Just growing as a man. I think there's been a lot of learning in the last three years. Not just the music and carving these messages and what I have to say -- I think when I do a project that is conceptual I learn a lot over the course of creating the project as I try to make this idea come together and be a cohesive -- but life is happening at the same time. I've done five tours since The Water[s] dropped. I have a business manager, and three businesses, and I do interviews and photoshoots and I have nine people pulling from me for different informations at different times throughout the day. I just had to learn how to deal with all of that, and move through those spaces and adjust. I think that's the most significant part of change in me, is learning how to adjust and balance all of these things. I think with all of that I still have family and friends who still wanna feel like family and friends.
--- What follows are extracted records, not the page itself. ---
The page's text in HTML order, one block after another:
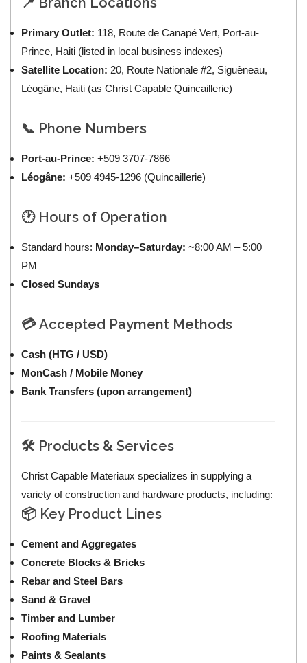
Primary Outlet: 118, Route de Canapé Vert, Port-au-
Prince, Haiti (listed in local business indexes)
Satellite Location: 20, Route Nationale #2, Siguèneau,
Léogâne, Haiti (as Christ Capable Quincaillerie)
📞 Phone Numbers
Port-au-Prince: +509 3707-7866
Léogâne: +509 4945-1296 (Quincaillerie)
🕐 Hours of Operation
Standard hours: Monday–Saturday: ~8:00 AM – 5:00
PM
Closed Sundays
💳 Accepted Payment Methods
Cash (HTG / USD)
MonCash / Mobile Money
Bank Transfers (upon arrangement)
🛠️ Products & Services
Christ Capable Materiaux specializes in supplying a
variety of construction and hardware products, including:
📦 Key Product Lines
Cement and Aggregates
Concrete Blocks & Bricks
Rebar and Steel Bars
Sand & Gravel
Timber and Lumber
Roofing Materials
Paints & Sealants
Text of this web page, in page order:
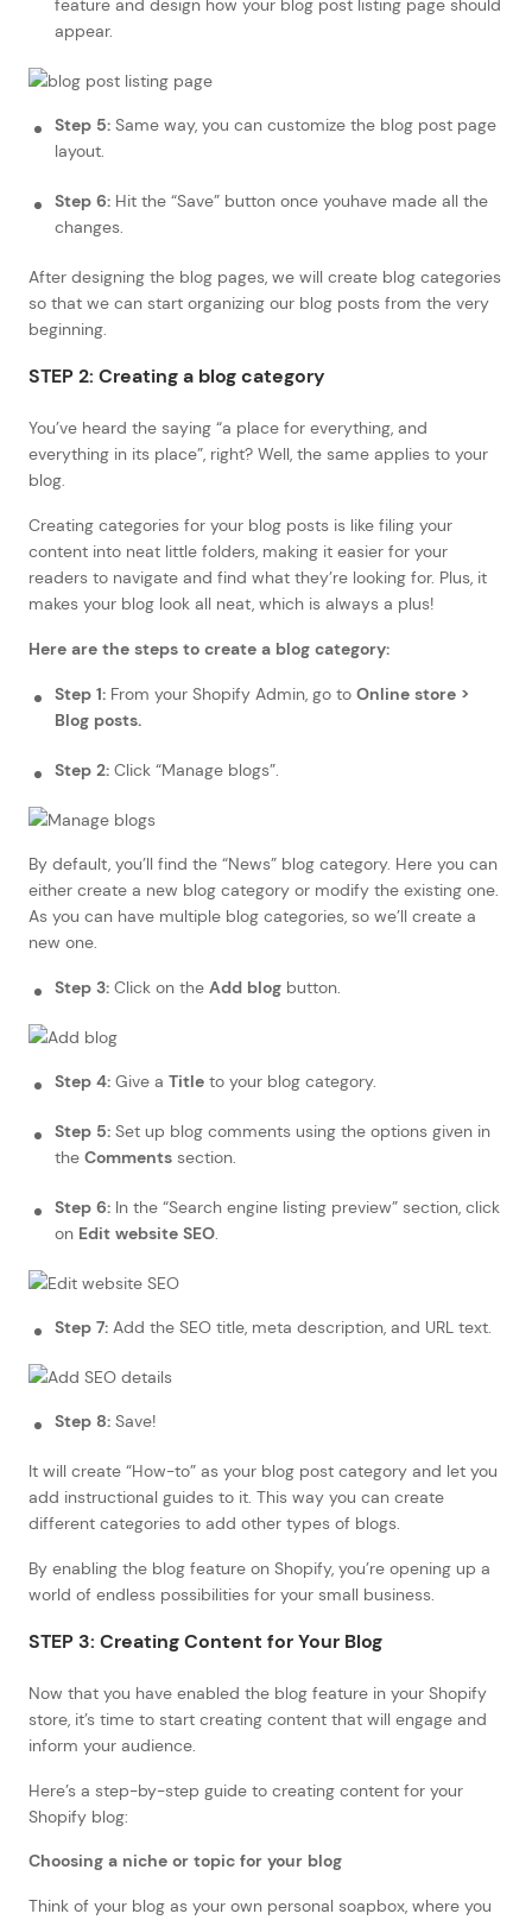
feature and design how your blog post listing page should
appear.
Step 5: Same way, you can customize the blog post page
layout.
Step 6: Hit the “Save” button once youhave made all the
changes.
After designing the blog pages, we will create blog categories
so that we can start organizing our blog posts from the very
beginning.
STEP 2: Creating a blog category
You’ve heard the saying “a place for everything, and
everything in its place”, right? Well, the same applies to your
blog.
Creating categories for your blog posts is like filing your
content into neat little folders, making it easier for your
readers to navigate and find what they’re looking for. Plus, it
makes your blog look all neat, which is always a plus!
Here are the steps to create a blog category:
Step 1: From your Shopify Admin, go to Online store >
Blog posts.
Step 2: Click “Manage blogs”.
By default, you’ll find the “News” blog category. Here you can
either create a new blog category or modify the existing one.
As you can have multiple blog categories, so we’ll create a
new one.
Step 3: Click on the Add blog button.
Step 4: Give a Title to your blog category.
Step 5: Set up blog comments using the options given in
the Comments section.
Step 6: In the “Search engine listing preview” section, click
on Edit website SEO.
Step 7: Add the SEO title, meta description, and URL text.
Step 8: Save!
It will create “How-to” as your blog post category and let you
add instructional guides to it. This way you can create
different categories to add other types of blogs.
By enabling the blog feature on Shopify, you’re opening up a
world of endless possibilities for your small business.
STEP 3: Creating Content for Your Blog
Now that you have enabled the blog feature in your Shopify
store, it’s time to start creating content that will engage and
inform your audience.
Here’s a step-by-step guide to creating content for your
Shopify blog:
Choosing a niche or topic for your blog
Think of your blog as your own personal soapbox, where you

What would you say is your greatest strength as an artist? What makes you different?

I don't know. I would just say my mind.

When were you the furthest away from God? Was it a singular moment?

It was gradual. I was just crumbling under a lot of the pressure of -- not crumbling but figuring out what to do. I don't know how to respond and I don't know how to address these things that I can't do nothing about that also aren't my fault that also aren't what I want. I don't know how to balance my time, emotions that people keep coming at me with and it was just feeling like trapped under all this pressure, not knowing what to do. God knows what to do, God can relieve some of it.

When did you start working on the album?

I started the album in February of last year. The first song I made was “Drowning.” I continued hashing out the message -- songs came out in spurts, three songs at a time. One song here, one song there.

People don't realize how much of the process is thinking. When I get into the studio and record three or four songs for the album, and two of them are “Spread Love” and “Plugged” -- that's not just, "oh this is a hot session" -- it's arriving at all that I'd been thinking about and it came out in those songs.

On the opening track of the on the album, you say that you’ve been meditating. Is that literal?

Yes, I've literally been meditating. It's that time to be alone, and really reflect on everything that's going on in my life. The decisions I've made and who they might affect. To really consider these things, and sit down and think. There's a lot of waking up at 6AM in my living room, smoking, and thinking.

Does the weed help your creative process?

Weed doesn't help me, I just like to smoke. The way I think about weed and how it affects you is that it makes you think differently. No better or worse. In my experience, everything is on a plane. Things have different dimensions. It's not better or worse.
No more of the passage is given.